À la suite de Dell Hymes5, l’anthropologie que nous propose l’auteur fait de la communication un objet d’investigation, mais aussi une « performance de la culture » (p. 75), une épistémologie et une posture méthodologique qui pose la nécessité d’une rupture avec la doxa, ainsi que celle d’une dialectique empirico-théorique dont le principe premier est celui d’un concret-pensé caractérisant par ailleurs l’épistémè de toutes les sciences sociales. Si le rappel des conditions de possibilité de formation du discours scientifique est toujours le bienvenu, on pourra toutefois s’étonner des attributs qui lui sont ici spécifiquement conféré. Est-il vraiment nécessaire et utile de mobiliser les principes d’une « anthropologie de la communication » quand il s’agit surtout de réaffirmer la nécessité, pour l’université en général et les SIC en particulier, de produire des savoirs spécifiques basés sur une démarche analytique de type scientifique fondée sur « une méfiance totale à l’égard des normes de conduite que la vie sociale, telle qu’elle est organisée, fournit à l’individu6 » ? Bien qu’Yves Winkin se réfère tout au long de sa démonstration aux travaux de Pierre Bourdieu, la théorie des champs n’est pas convoquée alors qu’à l’évidence, un examen de la place des SIC dans le champ scientifique et des rapports de force existant au sein de cette discipline, aurait sans doute constitué une trame analytique aidant à la compréhension des forces et des faiblesses du domaine nécessaire à l’élaboration d’une réponse plus vaste et collective aux impératifs de l’agenda de Bologne.

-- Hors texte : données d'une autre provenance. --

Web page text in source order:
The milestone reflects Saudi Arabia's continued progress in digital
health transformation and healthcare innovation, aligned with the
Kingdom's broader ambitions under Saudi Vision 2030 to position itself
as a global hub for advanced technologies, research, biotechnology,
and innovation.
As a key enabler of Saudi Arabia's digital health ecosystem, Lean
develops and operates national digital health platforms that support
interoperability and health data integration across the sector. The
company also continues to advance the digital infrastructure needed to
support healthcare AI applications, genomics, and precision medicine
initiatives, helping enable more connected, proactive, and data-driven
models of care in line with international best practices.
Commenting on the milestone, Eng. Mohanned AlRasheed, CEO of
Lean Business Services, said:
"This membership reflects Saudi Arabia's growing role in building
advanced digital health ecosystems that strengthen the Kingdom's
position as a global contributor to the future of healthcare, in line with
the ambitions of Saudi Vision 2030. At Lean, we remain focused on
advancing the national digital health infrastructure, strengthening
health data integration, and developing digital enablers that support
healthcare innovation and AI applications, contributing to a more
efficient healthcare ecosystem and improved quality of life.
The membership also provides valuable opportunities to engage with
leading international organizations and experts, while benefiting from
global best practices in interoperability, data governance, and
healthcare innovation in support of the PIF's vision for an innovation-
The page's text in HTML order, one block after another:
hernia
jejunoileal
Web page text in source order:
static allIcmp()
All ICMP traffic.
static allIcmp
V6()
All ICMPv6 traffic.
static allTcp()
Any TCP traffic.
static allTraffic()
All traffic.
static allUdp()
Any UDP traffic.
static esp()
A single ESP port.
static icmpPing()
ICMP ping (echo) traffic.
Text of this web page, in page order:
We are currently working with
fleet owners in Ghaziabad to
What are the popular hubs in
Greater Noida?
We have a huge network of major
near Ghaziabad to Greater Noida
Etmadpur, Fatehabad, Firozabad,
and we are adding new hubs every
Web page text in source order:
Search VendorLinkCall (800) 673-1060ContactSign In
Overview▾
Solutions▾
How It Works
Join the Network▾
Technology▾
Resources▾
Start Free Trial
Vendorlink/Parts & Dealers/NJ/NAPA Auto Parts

Si nous n’y prenons pas garde, il est certain que la logique de dévalorisation des savoirs fondamentaux au profit de savoirs pratiques touchera de plein fouet les sciences de l’information et de la communication qui de par leur nature (interdisciplinarité, forte professionnalisation, légitimité scientifique

5. Dell Hymes, « The Anthropology of Communication », in F.E.X. Dance (ed.), Human Communication Theory: Originals Essays, Holt/Rinehart and Winston, New York, 1967, p. 1-37.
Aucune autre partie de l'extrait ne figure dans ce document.